#### Problem:
Whenever a line in the records below contains "brown", pick it out.

#### Provided entries:
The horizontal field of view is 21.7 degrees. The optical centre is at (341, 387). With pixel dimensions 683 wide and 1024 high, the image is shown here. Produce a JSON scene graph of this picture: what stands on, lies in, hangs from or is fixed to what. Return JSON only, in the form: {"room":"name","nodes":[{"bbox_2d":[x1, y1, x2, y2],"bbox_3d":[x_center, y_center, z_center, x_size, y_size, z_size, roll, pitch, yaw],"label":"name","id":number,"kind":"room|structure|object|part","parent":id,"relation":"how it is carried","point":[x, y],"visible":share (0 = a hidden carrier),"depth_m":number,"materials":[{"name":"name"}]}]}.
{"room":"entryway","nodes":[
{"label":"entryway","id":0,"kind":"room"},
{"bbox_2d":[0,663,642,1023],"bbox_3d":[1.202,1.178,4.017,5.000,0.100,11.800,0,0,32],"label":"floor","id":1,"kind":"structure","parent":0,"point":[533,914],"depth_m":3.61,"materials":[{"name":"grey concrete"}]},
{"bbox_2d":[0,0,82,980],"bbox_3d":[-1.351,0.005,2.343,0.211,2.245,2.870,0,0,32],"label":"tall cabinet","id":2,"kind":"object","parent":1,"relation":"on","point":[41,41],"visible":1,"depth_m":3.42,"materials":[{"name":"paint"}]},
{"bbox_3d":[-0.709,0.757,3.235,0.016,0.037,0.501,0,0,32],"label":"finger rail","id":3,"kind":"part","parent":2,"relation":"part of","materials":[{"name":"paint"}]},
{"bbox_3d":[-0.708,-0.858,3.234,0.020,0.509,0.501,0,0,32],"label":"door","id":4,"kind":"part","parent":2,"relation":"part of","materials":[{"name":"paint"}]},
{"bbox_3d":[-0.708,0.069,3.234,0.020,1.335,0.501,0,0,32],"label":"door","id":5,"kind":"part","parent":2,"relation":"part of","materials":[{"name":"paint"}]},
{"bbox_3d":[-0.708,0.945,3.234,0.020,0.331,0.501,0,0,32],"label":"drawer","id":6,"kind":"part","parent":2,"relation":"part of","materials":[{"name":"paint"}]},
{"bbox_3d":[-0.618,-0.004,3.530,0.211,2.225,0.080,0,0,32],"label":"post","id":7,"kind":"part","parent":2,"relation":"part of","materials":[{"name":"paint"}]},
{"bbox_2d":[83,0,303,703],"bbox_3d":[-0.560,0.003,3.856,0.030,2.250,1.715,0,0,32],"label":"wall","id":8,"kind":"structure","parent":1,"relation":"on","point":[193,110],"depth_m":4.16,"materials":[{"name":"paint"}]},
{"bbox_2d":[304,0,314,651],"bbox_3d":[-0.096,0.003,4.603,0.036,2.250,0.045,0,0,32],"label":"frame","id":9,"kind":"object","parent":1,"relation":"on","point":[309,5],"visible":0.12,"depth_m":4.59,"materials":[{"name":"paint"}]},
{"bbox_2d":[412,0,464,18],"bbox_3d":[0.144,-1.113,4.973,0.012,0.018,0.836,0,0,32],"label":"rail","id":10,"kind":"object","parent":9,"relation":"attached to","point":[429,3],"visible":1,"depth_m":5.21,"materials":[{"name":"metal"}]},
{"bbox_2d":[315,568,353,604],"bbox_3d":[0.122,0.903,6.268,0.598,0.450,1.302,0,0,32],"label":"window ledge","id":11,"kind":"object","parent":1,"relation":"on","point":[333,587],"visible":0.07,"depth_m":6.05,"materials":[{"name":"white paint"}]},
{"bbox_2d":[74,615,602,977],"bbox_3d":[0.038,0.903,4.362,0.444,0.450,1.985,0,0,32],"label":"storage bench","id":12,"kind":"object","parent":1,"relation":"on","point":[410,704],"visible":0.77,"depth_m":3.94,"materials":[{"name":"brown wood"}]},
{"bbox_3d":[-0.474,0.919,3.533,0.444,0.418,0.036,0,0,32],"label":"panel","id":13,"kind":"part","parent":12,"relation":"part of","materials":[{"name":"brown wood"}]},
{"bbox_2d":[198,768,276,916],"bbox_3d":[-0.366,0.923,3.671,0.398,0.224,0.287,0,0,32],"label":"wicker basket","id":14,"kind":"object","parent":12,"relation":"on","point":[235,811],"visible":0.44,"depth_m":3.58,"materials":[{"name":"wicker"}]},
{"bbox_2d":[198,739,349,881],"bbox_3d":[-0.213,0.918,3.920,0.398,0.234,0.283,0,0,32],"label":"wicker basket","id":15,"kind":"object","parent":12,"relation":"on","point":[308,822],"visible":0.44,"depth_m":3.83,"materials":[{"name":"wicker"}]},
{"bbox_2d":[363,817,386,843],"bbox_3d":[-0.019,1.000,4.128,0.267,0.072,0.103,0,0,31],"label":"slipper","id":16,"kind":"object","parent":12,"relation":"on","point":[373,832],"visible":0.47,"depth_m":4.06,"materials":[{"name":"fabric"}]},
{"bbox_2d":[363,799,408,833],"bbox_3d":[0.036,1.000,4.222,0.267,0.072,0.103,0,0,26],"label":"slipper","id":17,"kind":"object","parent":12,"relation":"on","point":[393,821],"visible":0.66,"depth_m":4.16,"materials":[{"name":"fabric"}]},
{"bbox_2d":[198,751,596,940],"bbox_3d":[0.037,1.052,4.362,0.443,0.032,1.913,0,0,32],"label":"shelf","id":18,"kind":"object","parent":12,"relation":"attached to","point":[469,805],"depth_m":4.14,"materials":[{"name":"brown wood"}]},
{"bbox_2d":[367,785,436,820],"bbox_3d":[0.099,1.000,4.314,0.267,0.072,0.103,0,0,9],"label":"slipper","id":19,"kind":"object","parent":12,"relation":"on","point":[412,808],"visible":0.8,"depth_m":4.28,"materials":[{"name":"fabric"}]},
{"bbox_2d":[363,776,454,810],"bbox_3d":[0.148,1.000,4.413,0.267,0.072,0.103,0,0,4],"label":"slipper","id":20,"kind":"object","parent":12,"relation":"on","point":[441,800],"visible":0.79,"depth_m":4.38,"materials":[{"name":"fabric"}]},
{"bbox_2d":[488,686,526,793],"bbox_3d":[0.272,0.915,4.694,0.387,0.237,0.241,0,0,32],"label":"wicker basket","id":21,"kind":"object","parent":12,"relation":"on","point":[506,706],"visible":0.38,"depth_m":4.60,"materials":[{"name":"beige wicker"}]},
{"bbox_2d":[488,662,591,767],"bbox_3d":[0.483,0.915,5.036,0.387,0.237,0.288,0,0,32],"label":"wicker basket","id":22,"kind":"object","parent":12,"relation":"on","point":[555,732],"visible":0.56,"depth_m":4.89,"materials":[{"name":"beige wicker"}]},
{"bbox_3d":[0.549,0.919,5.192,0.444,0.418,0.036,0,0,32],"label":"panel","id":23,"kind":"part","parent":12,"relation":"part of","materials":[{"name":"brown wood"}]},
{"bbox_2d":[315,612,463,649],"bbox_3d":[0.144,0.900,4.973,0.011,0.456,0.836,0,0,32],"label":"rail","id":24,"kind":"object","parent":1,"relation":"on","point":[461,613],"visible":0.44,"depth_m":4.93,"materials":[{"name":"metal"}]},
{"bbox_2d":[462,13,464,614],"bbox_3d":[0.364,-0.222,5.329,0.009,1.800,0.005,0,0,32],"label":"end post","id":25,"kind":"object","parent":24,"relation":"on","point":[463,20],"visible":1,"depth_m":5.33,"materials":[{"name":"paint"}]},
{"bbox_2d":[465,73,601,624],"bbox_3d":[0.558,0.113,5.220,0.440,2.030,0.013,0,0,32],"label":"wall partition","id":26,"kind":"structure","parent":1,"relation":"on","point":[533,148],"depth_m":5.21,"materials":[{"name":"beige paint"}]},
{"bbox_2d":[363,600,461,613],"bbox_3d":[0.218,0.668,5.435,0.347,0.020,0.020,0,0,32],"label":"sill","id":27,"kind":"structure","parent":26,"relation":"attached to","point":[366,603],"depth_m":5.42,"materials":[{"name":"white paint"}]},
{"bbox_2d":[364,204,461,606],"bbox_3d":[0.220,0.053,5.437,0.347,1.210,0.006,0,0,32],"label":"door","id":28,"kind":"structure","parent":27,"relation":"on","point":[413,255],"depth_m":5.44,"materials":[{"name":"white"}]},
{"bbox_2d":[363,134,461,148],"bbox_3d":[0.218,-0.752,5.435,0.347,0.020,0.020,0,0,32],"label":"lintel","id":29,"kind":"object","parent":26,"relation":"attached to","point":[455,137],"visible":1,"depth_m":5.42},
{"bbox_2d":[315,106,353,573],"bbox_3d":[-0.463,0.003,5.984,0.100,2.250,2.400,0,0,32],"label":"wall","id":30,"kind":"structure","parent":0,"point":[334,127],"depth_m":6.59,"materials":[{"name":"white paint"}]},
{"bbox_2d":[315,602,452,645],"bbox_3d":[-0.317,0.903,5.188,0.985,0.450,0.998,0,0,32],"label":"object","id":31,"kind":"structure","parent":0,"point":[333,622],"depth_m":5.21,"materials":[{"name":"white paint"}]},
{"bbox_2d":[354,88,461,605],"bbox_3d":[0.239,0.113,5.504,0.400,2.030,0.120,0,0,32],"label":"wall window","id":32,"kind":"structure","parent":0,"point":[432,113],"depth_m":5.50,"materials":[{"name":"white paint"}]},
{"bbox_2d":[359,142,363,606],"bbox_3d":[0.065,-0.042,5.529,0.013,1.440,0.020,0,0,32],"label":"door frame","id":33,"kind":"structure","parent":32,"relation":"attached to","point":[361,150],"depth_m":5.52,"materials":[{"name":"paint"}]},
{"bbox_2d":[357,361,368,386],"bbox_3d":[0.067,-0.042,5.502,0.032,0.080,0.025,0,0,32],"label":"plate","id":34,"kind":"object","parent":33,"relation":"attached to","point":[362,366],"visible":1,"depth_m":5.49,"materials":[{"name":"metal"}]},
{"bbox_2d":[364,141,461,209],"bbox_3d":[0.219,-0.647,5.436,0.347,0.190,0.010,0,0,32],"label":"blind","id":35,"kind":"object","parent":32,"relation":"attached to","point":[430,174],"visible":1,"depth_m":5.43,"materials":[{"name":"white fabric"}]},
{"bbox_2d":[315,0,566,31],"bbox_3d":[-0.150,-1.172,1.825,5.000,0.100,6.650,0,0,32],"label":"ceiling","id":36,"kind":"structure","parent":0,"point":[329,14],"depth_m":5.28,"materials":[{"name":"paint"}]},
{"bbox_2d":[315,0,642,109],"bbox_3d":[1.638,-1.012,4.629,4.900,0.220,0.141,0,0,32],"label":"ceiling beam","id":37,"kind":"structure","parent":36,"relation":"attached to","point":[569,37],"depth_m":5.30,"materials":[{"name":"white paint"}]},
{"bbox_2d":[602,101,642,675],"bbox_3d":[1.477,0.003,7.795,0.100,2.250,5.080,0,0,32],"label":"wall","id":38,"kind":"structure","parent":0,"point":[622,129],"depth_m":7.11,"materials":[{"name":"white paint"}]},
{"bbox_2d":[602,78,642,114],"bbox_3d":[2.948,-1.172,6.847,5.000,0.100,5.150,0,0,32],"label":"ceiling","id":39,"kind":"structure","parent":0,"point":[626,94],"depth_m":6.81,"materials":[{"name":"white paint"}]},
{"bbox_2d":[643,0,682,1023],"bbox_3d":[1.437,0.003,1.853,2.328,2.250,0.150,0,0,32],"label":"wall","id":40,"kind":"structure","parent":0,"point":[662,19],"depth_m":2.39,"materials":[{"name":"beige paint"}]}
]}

#### Expected answer:
{"bbox_2d":[74,615,602,977],"bbox_3d":[0.038,0.903,4.362,0.444,0.450,1.985,0,0,32],"label":"storage bench","id":12,"kind":"object","parent":1,"relation":"on","point":[410,704],"visible":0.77,"depth_m":3.94,"materials":[{"name":"brown wood"}]},
{"bbox_3d":[-0.474,0.919,3.533,0.444,0.418,0.036,0,0,32],"label":"panel","id":13,"kind":"part","parent":12,"relation":"part of","materials":[{"name":"brown wood"}]},
{"bbox_2d":[198,751,596,940],"bbox_3d":[0.037,1.052,4.362,0.443,0.032,1.913,0,0,32],"label":"shelf","id":18,"kind":"object","parent":12,"relation":"attached to","point":[469,805],"depth_m":4.14,"materials":[{"name":"brown wood"}]},
{"bbox_3d":[0.549,0.919,5.192,0.444,0.418,0.036,0,0,32],"label":"panel","id":23,"kind":"part","parent":12,"relation":"part of","materials":[{"name":"brown wood"}]},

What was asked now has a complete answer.